Goal of the exercise
Find the lines in these entries that include the word "배우자가" and state how many there are, with no other words.

Extracted records

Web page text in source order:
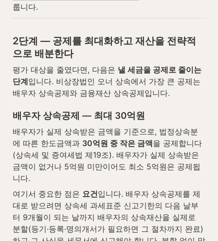
룹니다.
2단계 — 공제를 최대화하고 재산을 전략적
으로 배분한다
평가 대상을 줄였다면, 다음은 낼 세금을 공제로 줄이는
단계입니다. 비상장법인 오너 상속에서 가장 큰 공제는
배우자 상속공제와 금융재산 상속공제입니다.
배우자 상속공제 — 최대 30억원
배우자가 실제 상속받은 금액을 기준으로, 법정상속분
에 따른 한도금액과 30억원 중 작은 금액을 공제합니다
(상속세 및 증여세법 제19조). 배우자가 실제 상속받은
금액이 없거나 5억원 미만이어도 최소 5억원은 공제됩
니다.
여기서 중요한 점은 요건입니다. 배우자 상속공제를 제
대로 받으려면 상속세 과세표준 신고기한의 다음 날부
터 9개월이 되는 날까지 배우자의 상속재산을 실제로
분할(등기·등록·명의개서가 필요하면 그 절차까지 완료)

Written answer
2